Figure 5 shows the timing and cumulative probability of END. Nearly 80% of all ENDs occurred on the first 3 days of life with approximately half (45%) on day 0 of life, 19% on day 1 and 16% on day 2. There was a sharp drop in death thereafter, concomitant with a flattening of the cumulative probability of END curve after day 2

Timing and cumulative probability of early neonatal death

Figure 6 describes the cumulative probability of END by age and COD. Birth asphyxia was most likely to result in death on day 0 and throughout the first six days. By contrast infections were least likely to result in a death on day 0. No cases of tetanus were determined to have occurred in the first 2 days, in keeping with the definition commonly adopted by the WHO. On day 5 of life, the cumulative probability of END for the big three causes - asphyxia, infections and prematurity, was approximately the same.

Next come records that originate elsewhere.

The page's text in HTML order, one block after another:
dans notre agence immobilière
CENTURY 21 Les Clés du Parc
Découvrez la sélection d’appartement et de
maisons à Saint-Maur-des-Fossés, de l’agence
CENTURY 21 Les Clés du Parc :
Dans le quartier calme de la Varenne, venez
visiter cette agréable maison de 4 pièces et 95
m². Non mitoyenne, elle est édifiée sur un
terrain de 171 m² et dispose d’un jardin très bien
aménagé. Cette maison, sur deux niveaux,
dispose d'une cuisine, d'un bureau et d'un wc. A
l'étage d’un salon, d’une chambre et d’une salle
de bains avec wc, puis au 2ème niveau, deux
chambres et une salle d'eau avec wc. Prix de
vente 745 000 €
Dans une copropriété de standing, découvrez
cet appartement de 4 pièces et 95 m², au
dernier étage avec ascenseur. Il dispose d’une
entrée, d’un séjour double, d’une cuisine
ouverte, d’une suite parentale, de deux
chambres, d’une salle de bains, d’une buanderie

Underlying cause of early neonatal death determined by physician consensus by age at death

Figure 7 represents physician consensus for underlying cause of SB. Over one-third of all SBs were attributable to maternal infection, while approximately 20% were due to prolonged labor and antepartum hemorrhage. Prematurity, cord complications and accidents were equally responsible for 18% of SBs. Other causes of SB included multiple delivery, hypertension, malpresentation and 12% of cases deemed unknown.

Discussion

The END and SB rates among the study population are consistent with other studies, including a large review of data for 190 countries estimated a SB rate of 32/1000 deliveries in South Asia and Sub-Saharan Africa. [insert ref - Stillbirth rates: delivering estimates in 190 countries. The Lancet, Volume 367, Issue 9521, Pages 1487–1494. C. Stanton, J. Lawn, H. Rahman, K. Wilczynska-Ketende, K. Hill]

The major findings from this study were that in remote, rural areas, infections caused nearly half of all cases of END, with birth asphyxia and prematurity causing 26% and 17% respectively. This study also underscores that in such regions, nearly half of all ENDs occurred on day of life 0 and by the third day 80% of deaths had occurred. In a large hospital-based study of 7993 pregnancies enrolled in the WHO calcium supplementation trial, Nhu et al reported that while prematurity caused 62% of the ENDs and birth asphyxia 22.5%, infections were only responsible for 1.4% of cases⁸. The authors note that the study was conducted in hospitals that had neonatal intensive care units or where referral to tertiary care was possible. A single site analysis by the Navrongo group of causes of neonatal death from rural Ghana concluded that infections were responsible for 23% of deaths, while prematurity was responsible for 38%. Of note they report no cases of birth asphyxia, highlighting the inherent difficulties of comparing across studies¹⁷. Although the data on rural causes of early neonatal death are sparse, our findings are in keeping with community-based studies from South Asia which since 1995 have reported the following ranges for neonatal COD; preterm 8–38%, sepsis 7–52% and birth asphyxia 10–28%, and tetanus 2–6%^{6, 18–24}. Modeled estimates from the World Health Organization estimated the proportions of neonatal death to be due to infections (36%, including tetanus), preterm birth (27%) and birth asphyxia (23%). Although results from these modeled estimates suggests that infections play a predominant role in late neonatal death and not in END^{17, 25}, our data from careful birth and death counts and VA suggest that infections in such rural areas do play a major role in causing END.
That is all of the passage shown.